Date: 2026-02-10 Data: same as Experiment 1 Motivation: Cabinet anonymous ratings let sigma decay naturally (8.33 → ~1-2), but anonymous positions represent different people each game — uncertainty should stay high. With decayed sigma, anonymous positions barely absorb mu changes (mu += (sigma²/team_sigma²) * omega), forcing disproportionate updates onto logged-in players. A min_anon_sigma parameter floors anonymous sigma after each game's update.

Sigma floor sweep (correlation metric)

min_sigma correlation
0 0.1874
1 0.1874
2 0.1905
3 0.1941
4 0.1958
5 0.1961
6 0.1957
7 0.1949
8 0.1939

Peak at sigma=5. Correlation improves +0.009 over no floor.

LightGBM A/B with min_anon_sigma=5

Metric Baseline (52) Per-Player (62) Diff
Log Loss 0.5765 0.6001 +0.0236
Accuracy 69.10% 70.12% +1.02%

Sigma floor at 5 improves raw rating correlation but the downstream LightGBM accuracy dips slightly vs Experiment 4 (70.1% vs 70.6%). The model may have been exploiting decayed sigma as a proxy for cabinet activity level.
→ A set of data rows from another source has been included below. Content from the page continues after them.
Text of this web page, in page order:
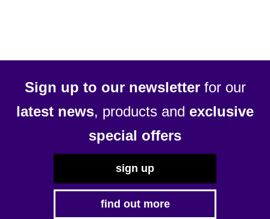
Sign up to our newsletterfor our
latest news, products and exclusive
special offers
sign up
find out more
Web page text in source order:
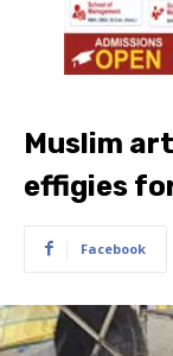
Muslim
effigies
Facebook
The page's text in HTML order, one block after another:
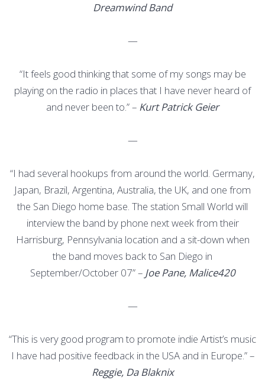
Dreamwind Band
—
“It feels good thinking that some of my songs may be
playing on the radio in places that I have never heard of
and never been to.” – Kurt Patrick Geier
—
“I had several hookups from around the world. Germany,
Japan, Brazil, Argentina, Australia, the UK, and one from
the San Diego home base. The station Small World will
interview the band by phone next week from their
Harrisburg, Pennsylvania location and a sit-down when
the band moves back to San Diego in
September/October 07” – Joe Pane, Malice420
—
“This is very good program to promote indie Artist’s music
I have had positive feedback in the USA and in Europe.” –
Reggie, Da Blaknix
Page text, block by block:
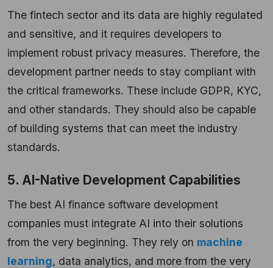
The fintech sector and its data are highly regulated
and sensitive, and it requires developers to
implement robust privacy measures. Therefore, the
development partner needs to stay compliant with
the critical frameworks. These include GDPR, KYC,
and other standards. They should also be capable
of building systems that can meet the industry
standards.
5. AI-Native Development Capabilities
The best AI finance software development
companies must integrate AI into their solutions
from the very beginning. They rely on machine
learning, data analytics, and more from the very
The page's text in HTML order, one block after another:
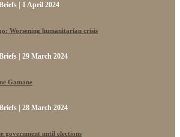
| 1 April 2024
Worsening humanitarian crisis
| 29 March 2024
Gamane
| 28 March 2024
government until elections

Deflation remains similar (-2.6 mu).

LightGBM A/B with min_anon_sigma=2

Metric Baseline (52) Per-Player (62) Diff
Log Loss 0.5765 0.5951 +0.0186
Accuracy 69.10% 70.29% +1.19%

Summary across sigma floor values

min_sigma Correlation Accuracy Log Loss
0 (Exp 4) 0.1874 70.62% 0.5885
2 0.1905 70.29% 0.5951
5 0.1961 70.12% 0.6001

Correlation and LightGBM accuracy pull in opposite directions. Higher sigma floors improve raw rating signal but the model benefits from sharper (lower sigma) anonymous ratings — likely using decayed sigma patterns as a proxy for cabinet activity. No floor (Experiment 4) remains the best downstream result.
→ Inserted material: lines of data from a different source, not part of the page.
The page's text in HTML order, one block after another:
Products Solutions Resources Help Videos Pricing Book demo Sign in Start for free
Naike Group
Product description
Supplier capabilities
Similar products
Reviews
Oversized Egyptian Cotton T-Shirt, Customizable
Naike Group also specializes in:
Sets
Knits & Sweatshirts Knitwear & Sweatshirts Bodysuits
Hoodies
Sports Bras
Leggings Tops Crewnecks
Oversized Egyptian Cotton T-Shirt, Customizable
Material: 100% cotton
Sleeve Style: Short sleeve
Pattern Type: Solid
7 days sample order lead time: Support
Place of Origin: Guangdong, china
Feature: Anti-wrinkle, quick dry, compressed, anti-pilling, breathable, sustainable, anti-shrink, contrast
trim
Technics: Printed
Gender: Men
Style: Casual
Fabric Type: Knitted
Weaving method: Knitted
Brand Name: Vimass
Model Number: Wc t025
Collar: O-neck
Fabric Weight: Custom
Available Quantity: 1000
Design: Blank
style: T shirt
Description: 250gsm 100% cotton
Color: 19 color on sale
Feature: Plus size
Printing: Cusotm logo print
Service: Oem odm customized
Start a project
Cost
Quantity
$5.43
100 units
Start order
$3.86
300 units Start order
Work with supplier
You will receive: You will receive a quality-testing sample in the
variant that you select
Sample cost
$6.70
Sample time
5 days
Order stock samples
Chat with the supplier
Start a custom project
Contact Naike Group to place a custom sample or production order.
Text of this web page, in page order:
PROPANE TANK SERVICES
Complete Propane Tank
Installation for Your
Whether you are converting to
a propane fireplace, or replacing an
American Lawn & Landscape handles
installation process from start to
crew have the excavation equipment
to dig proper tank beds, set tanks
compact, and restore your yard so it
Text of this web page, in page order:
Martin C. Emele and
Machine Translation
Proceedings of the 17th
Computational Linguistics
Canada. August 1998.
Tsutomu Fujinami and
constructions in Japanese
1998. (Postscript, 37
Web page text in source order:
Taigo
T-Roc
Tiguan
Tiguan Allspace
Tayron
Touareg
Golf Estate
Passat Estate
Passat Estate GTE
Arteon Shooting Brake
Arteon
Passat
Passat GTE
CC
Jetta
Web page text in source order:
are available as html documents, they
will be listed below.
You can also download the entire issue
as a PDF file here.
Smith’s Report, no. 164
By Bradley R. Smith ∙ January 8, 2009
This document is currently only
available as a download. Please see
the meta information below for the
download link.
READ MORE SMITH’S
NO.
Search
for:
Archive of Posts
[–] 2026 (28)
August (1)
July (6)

Experiment 6: Anonymous Discount Sweep → Remove Discount

Date: 2026-02-10 Data: same as Experiment 1

Swept anonymous_discount (the mu penalty applied to first-time anonymous cabinet ratings):

discount correlation
0 0.1883
1 0.1883
2 0.1883
3 0.1882
4 0.1880
5 0.1877
6 0.1874
7 0.1870
8 0.1866
9 0.1860
10 0.1854
12 0.1840
15 0.1815

Correlation monotonically decreases with higher discount. Best at 0-1 (0.1883 vs 0.1874 at the previous default of 6).
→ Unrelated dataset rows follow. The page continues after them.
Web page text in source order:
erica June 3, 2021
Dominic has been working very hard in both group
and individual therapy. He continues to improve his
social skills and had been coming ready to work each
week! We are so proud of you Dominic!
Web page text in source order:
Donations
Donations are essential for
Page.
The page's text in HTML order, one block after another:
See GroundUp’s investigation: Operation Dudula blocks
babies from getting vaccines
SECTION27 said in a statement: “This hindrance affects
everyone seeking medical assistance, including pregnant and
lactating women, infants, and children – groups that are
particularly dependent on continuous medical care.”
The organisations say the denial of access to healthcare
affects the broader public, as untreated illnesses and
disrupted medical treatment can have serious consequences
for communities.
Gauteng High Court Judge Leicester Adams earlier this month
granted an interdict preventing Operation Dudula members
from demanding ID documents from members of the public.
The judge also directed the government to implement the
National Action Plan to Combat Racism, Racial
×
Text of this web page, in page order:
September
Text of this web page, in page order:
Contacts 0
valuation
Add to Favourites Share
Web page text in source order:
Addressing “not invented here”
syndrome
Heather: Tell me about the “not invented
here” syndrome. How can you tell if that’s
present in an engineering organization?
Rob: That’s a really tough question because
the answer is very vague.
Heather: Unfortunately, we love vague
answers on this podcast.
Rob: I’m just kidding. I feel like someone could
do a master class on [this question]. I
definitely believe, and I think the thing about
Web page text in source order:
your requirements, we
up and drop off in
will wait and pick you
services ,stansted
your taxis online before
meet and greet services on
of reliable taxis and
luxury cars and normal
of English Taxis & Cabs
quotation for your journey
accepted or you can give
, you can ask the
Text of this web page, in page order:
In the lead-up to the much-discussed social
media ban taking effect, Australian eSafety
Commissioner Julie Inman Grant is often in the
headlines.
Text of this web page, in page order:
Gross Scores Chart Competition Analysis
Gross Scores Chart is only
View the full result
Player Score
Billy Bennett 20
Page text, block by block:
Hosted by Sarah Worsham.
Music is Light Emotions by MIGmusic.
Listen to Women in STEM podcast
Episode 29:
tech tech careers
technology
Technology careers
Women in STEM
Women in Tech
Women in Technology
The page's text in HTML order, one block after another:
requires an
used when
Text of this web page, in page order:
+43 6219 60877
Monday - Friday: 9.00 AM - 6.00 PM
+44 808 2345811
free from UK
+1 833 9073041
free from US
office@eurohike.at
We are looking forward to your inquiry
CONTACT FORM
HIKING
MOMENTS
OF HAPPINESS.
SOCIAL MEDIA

LightGBM A/B with discount=0

Metric Baseline (52) Per-Player (62) Diff
Log Loss 0.5765 0.5890 +0.0125
Accuracy 69.10% 70.54% +1.44%

Essentially identical to Experiment 4's 70.6% (within noise). Since discount=0 means anonymous players start at the same default mu as everyone else, the anonymous_discount parameter was removed from the code entirely. Deflation with discount=0: -1.5 mu (vs -2.7 at discount=6).